Assigned task
Leave the images aside and output every entry exactly.

Start of Block

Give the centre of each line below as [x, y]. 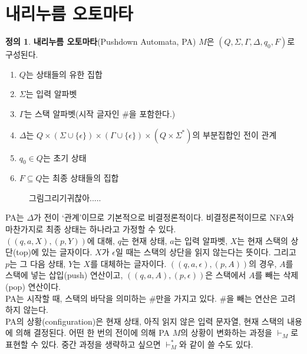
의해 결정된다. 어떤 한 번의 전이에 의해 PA [93, 333]
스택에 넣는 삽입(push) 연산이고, [64, 275]
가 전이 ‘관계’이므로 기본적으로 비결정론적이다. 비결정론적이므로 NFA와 [164, 217]
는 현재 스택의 [263, 240]
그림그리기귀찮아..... [65, 197]
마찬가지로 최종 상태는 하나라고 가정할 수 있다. [91, 229]
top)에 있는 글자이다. [54, 252]
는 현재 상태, [144, 240]
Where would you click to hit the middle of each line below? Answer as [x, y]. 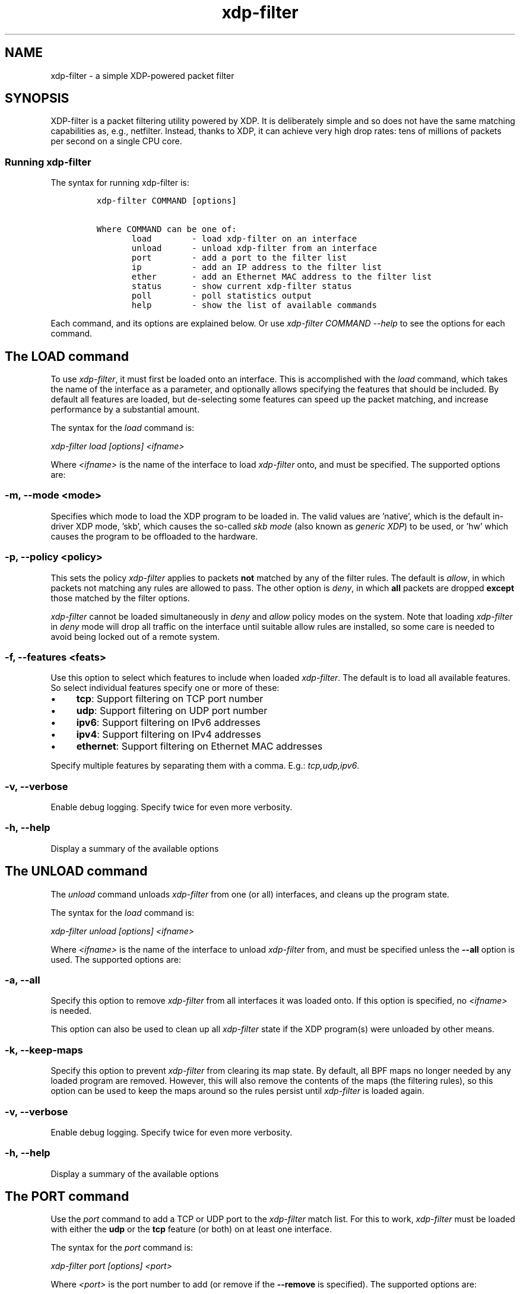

End of Block

Exercise answer
Give the centre of each line below as [x, y]. 
의해 결정된다. 어떤 한 번의 전이에 의해 PA [93, 333]
스택에 넣는 삽입(push) 연산이고, [64, 275]
가 전이 ‘관계’이므로 기본적으로 비결정론적이다. 비결정론적이므로 NFA와 [164, 217]
는 현재 스택의 [263, 240]
그림그리기귀찮아..... [65, 197]
마찬가지로 최종 상태는 하나라고 가정할 수 있다. [91, 229]
top)에 있는 글자이다. [54, 252]
는 현재 상태, [144, 240]
Where would you click to hit the middle of each line below? Answer as [x, y]. 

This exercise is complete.